The term "cortisone" is frequently misused to mean either any corticosteroid or hydrocortisone, which is in fact cortisol. Many who speak of receiving a "cortisone shot" or taking "cortisone" are more likely receiving hydrocortisone or one of many other, much more potent synthetic corticosteroids.

Muscimol, also known as agarin, pantherine, or pyroibotenic acid, is a GABA_A receptor agonist with sedative and hallucinogenic effects and the principal psychoactive constituent of Amanita mushrooms such as Amanita muscaria (fly agaric) and Amanita pantherina (panther cap). It is a 3-hydroxyisoxazole alkaloid and is closely related structurally to the neurotransmitter γ-aminobutyric acid (GABA). The compound is widely used as a ligand and agonist of the GABA_A receptor in scientific research. Muscimol is typically taken orally, but may also be smoked. Peak effects occur after 1 to 3 hours orally and its duration is 4 to 8 hours but up to 24 hours.
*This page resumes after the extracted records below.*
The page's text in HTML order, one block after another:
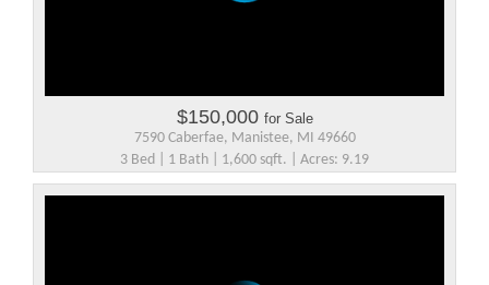
$150,000 for Sale
7590 Caberfae, Manistee, MI 49660
3 Bed | 1 Bath | 1,600 sqft. | Acres: 9.19
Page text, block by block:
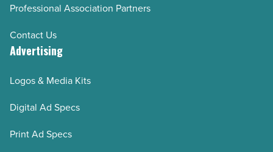
Professional Association Partners
Contact Us
Advertising
Logos & Media Kits
Digital Ad Specs
Print Ad Specs

The effects of muscimol in humans include central depression, sedation, sleep, cognitive and motor impairment, hallucinations, perceptual distortion, and muscle twitching, among others. Muscimol acts as a potent GABA_A receptor full agonist. It is also a potent GABA_A-ρ receptor partial agonist and a weak GABA reuptake inhibitor. The drug is inactive at the GABA_B receptor but is a substrate of GABA transaminase (GABA-T). Muscimol mostly exerts its effects via GABA_A receptor activation. It is very different from drugs like benzodiazepines and barbiturates as it is an orthosteric agonist of the GABA_A receptor rather than an allosteric modulator. Unlike GABA, muscimol crosses the blood–brain barrier and hence is centrally active. Muscimol, which is also known chemically as 5-aminomethylisoxazol-3-ol, is a conformationally restrained analogue of GABA. The related compound and Amanita spp. constituent ibotenic acid is a prodrug of muscimol.
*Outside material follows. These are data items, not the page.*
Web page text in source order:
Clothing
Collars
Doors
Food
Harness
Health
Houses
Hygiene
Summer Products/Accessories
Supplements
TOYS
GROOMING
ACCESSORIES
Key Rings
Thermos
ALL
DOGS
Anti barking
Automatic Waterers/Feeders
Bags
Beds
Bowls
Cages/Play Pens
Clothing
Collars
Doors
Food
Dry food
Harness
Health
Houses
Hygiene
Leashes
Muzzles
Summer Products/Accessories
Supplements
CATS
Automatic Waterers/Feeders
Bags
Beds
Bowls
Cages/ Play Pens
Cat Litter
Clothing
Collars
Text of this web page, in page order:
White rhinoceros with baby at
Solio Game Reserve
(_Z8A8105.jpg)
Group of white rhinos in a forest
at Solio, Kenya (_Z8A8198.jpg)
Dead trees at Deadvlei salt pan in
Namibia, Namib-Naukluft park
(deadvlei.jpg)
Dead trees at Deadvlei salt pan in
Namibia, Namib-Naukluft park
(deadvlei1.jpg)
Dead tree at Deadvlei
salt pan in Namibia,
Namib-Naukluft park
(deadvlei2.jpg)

Psilocin, also known as 4-hydroxy-N,N-dimethyltryptamine (4-HO-DMT), is a psychedelic drug and fungal alkaloid of the tryptamine and 4-hydroxytryptamine families. Along with its phosphate ester psilocybin, it is found in most species of psilocybin-containing mushrooms, such as Psilocybe cubensis and Psilocybe mexicana, and is the compound responsible for their hallucinogenic effects, although concentrations of psilocin are variably lower than those of psilocybin. The drug is taken orally and its effects include perceptual changes and visual effects, emotional changes, ego dissolution, time dilation, and mystical experiences, among others. Psilocybin, as well as synthetic acyl esters such as 4-AcO-DMT (psilacetin; O-acetylpsilocin) and 4-PrO-DMT (O-propionylpsilocin), are prodrugs of psilocin and have similar properties and effects.
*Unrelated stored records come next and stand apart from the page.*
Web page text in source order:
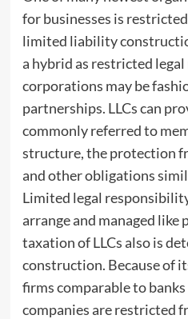
for businesses is
limited liability
a hybrid as restricted
corporations may be
partnerships. LLCs can
commonly referred to
structure, the protection
and other obligations
Limited legal
arrange and managed like
taxation of LLCs also is
construction. Because of
firms comparable to
companies are restricted
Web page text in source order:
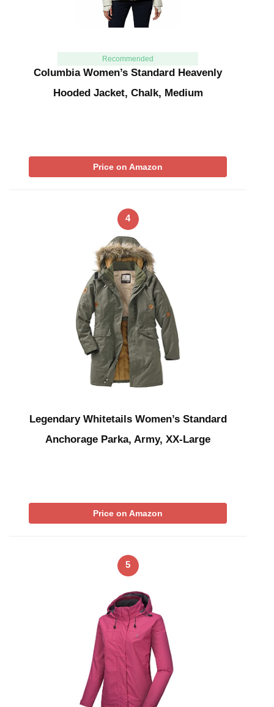
Recommended
Columbia Women’s Standard Heavenly
Hooded Jacket, Chalk, Medium
Price on Amazon
4
Legendary Whitetails Women’s Standard
Anchorage Parka, Army, XX-Large
Price on Amazon
5

Psilocin acts as a non-selective serotonin receptor agonist, including of the serotonin 5-HT_2A receptor among others. The drug produces its hallucinogenic effects specifically via activation of the serotonin 5-HT_2A receptor. However, other serotonin receptors, such as the serotonin 5-HT_1A and 5-HT_2C receptors, may also contribute to its effects. Notable analogues of psilocin include dimethyltryptamine (DMT), its positional isomer bufotenin (5-HO-DMT), its higher homologue 4-HO-MET (metocin), and others.